Start with the following recursive construction. Take a semicircle $\Omega$ centered at $O_1$. Take a point $O_2$ on the diameter to the right of $O_1$. Take a point $A_1\in \Omega$ to the left of $O_2$; let the line through $A_1$ perpendicular to $O_2A_1$ meet $O_1O_2$ at $B_1$ (then $B_1$ is outside $\Omega$). Choose $A_2$ on the arc of $\Omega$ lying inside $\triangle O_2A_1B_1$ and proceed in the same way (see figure below).

Recursice construction

Now, take circles $\beta_1,\dots,\beta_m$ centered at $O_2$ and passing through $A_1,\dots,A_m$. Take $n$ circles $\alpha_1,\dots,\alpha_n$ centered at $O_1$ and sufficiently close to $\Omega$. Their pairwise points of intersection are close to the $A_i$ (and to their reflections in $O_1O_2$). If we take a broken line of all such points of intersection with $\beta_i$ (which are around $A_i$), the directions of all its edges will be close to the direction of the tangent to $\beta_i$ at $A_i$ --- i.e., to $A_iB_i$.

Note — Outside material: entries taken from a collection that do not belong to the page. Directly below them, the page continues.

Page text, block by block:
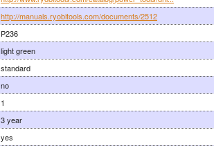
http://manuals.ryobitools.com/documents/2512
P236
light green
standard
no
1
3 year
yes
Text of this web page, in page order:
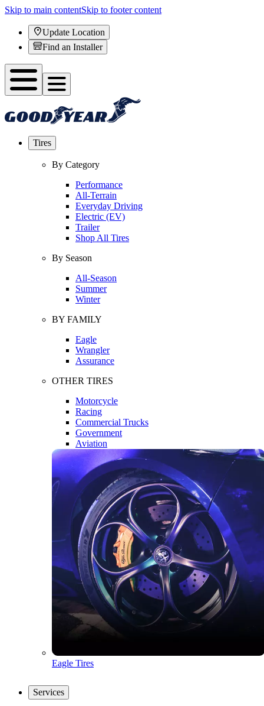
Skip to main contentSkip to footer content
Update Location
Find an Installer
Tires
By Category
Performance
All-Terrain
Everyday Driving
Electric (EV)
Trailer
Shop All Tires
By Season
All-Season
Summer
Winter
BY FAMILY
Eagle
Wrangler
Assurance
OTHER TIRES
Motorcycle
Racing
Commercial Trucks
Government
Aviation
Eagle Tires
Services
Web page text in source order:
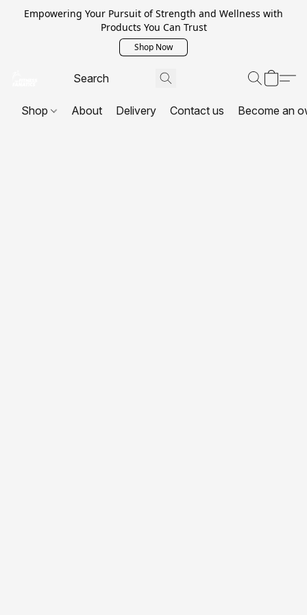
Empowering Your Pursuit of Strength and Wellness with
Products You Can Trust
Shop Now
Shop About Delivery Contact us Become an
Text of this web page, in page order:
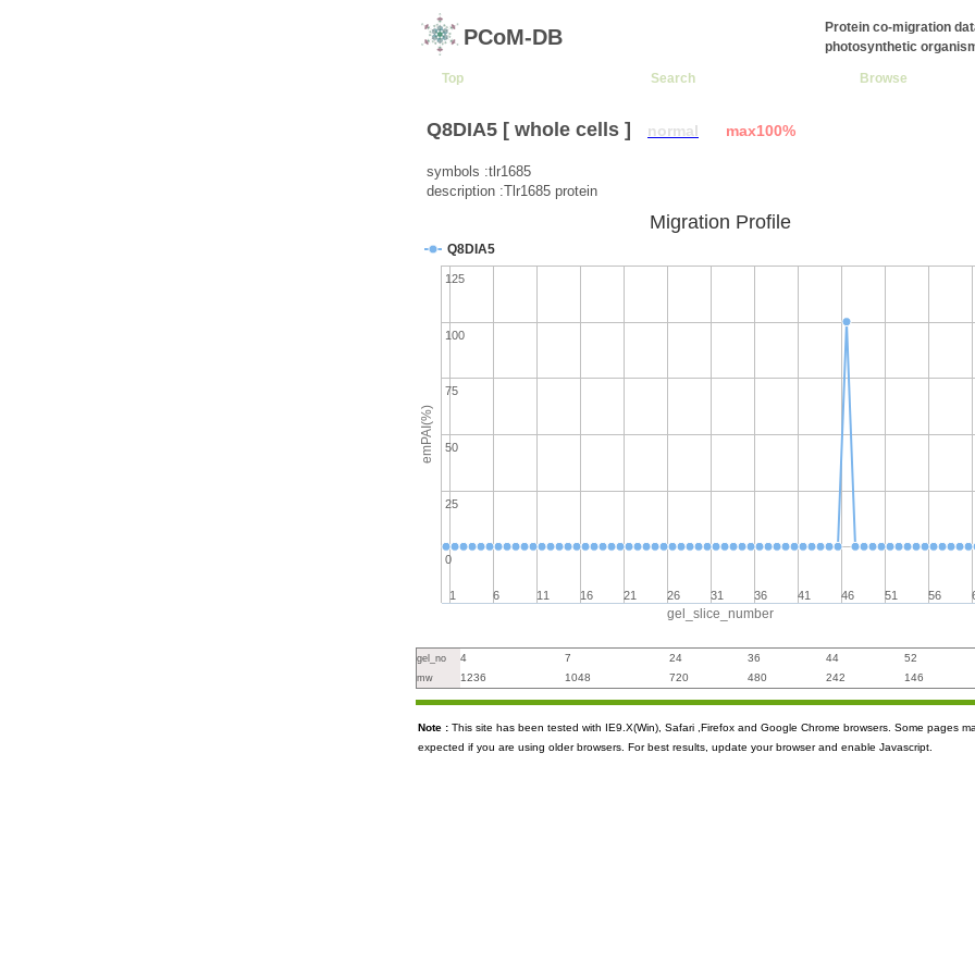
PCoM-DB
Protein co-migration
photosynthetic
Top Search Browse
Q8DIA5 [ whole cells ] normal max100%
symbols :tlr1685
description :Tlr1685 protein
gel_slice_number
emPAI(%)
Migration Profile
Q8DIA5
1 6 11 16 21 26 31 36 41 46 51 56
0
100
25
50
75
125
gel_no 4 7 24 36 44 52
mw 1236 1048 720 480 242 146
Note : This site has been tested with IE9.X(Win), Safari ,Firefox and Google Chrome browsers. Some pages
expected if you are using older browsers. For best results, update your browser and enable Javascript.
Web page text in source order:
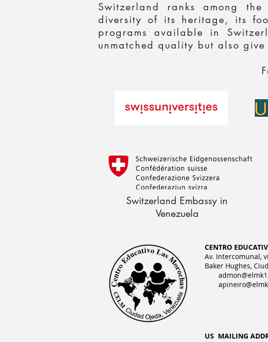
Switzerland ranks among
diversity of its heritage, its
programs available in
unmatched quality but also
Switzerland Embassy in
Venezuela
CENTRO
Av. Intercomunal,
Baker Hughes,
US MAILING
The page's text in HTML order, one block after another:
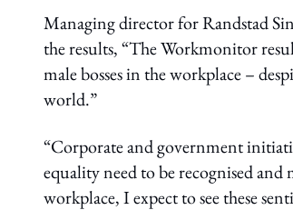
Managing director for Randstad
the results, “The Workmonitor
male bosses in the workplace –
world.”
“Corporate and government
equality need to be recognised
workplace, I expect to see these
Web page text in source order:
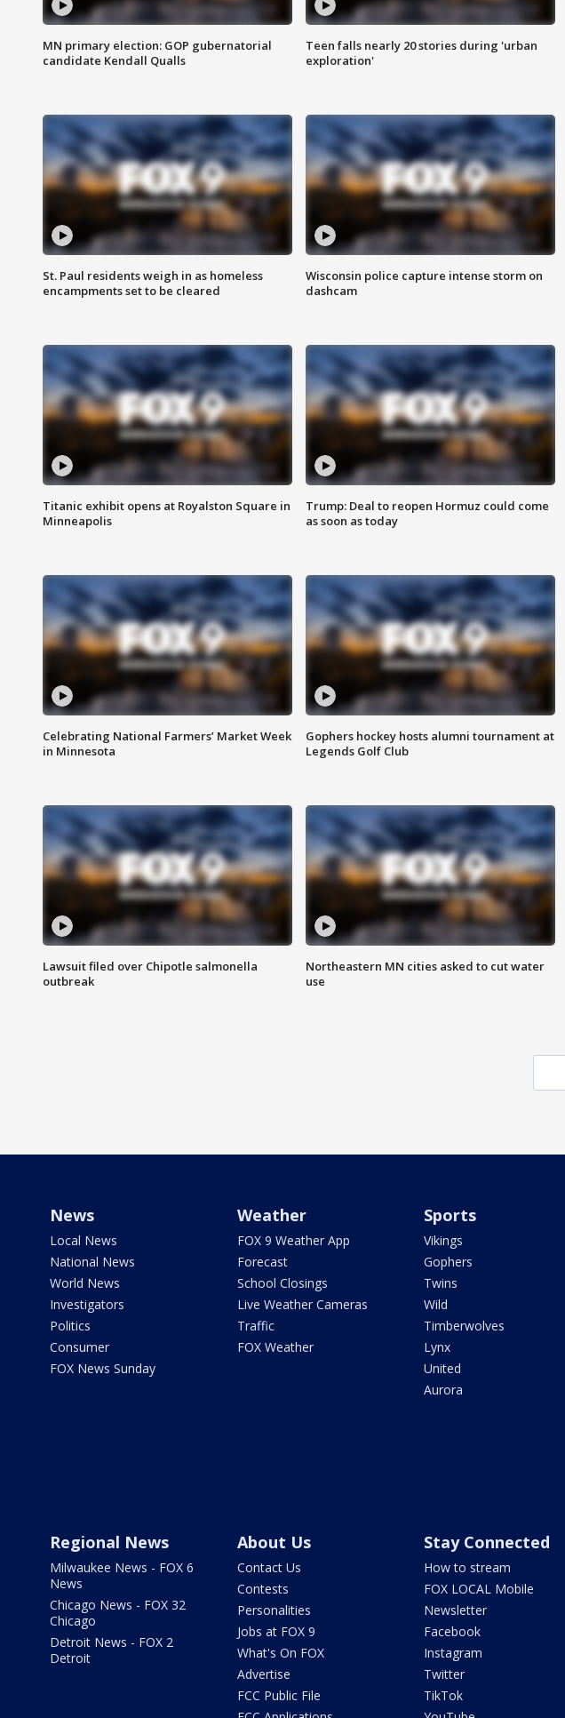
MN primary election: GOP gubernatorial
candidate Kendall Qualls
Teen falls nearly 20 stories during 'urban
exploration'
St. Paul residents weigh in as homeless
encampments set to be cleared
Wisconsin police capture intense storm on
dashcam
Titanic exhibit opens at Royalston Square in
Minneapolis
Trump: Deal to reopen Hormuz could come
as soon as today
Celebrating National Farmers’ Market Week
in Minnesota
Gophers hockey hosts alumni tournament at
Legends Golf Club
Lawsuit filed over Chipotle salmonella
outbreak
Northeastern MN cities asked to cut water
use
News
Local News
National News
World News
Investigators
Politics
Consumer
FOX News Sunday
Weather
FOX 9 Weather App
Forecast
School Closings
Live Weather Cameras
Traffic
FOX Weather
Sports
Vikings
Gophers
Twins
Wild
Timberwolves
Lynx
United
Aurora
Regional News
Milwaukee News - FOX 6
News
Chicago News - FOX 32
Chicago
Detroit News - FOX 2
Detroit
About Us
Contact Us
Contests
Personalities
Jobs at FOX 9
What's On FOX
Advertise
FCC Public File
Stay Connected
How to stream
FOX LOCAL Mobile
Newsletter
Facebook
Instagram
Twitter
TikTok
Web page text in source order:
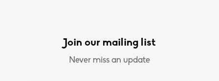
Join our mailing list
Never miss an update

Let $\mathcal H_i$ be the half-plane of the line $A_iB_i$ containing $O_2$. The intersection of all the $\mathcal H_i$ ($i=1,2,\dots,m$) is a convex polygonal region, with all the $A_i$ on its boundary. Thus, connecting our broken lines together we will get a convex broken line. (Pitifully, the points become too close, so I could not make a good picture of it...)

Finally, this resulting broken line can be augmented by either $O_1$, $O_2$ or its reflected image, by your wish, to obtain a convex polygon.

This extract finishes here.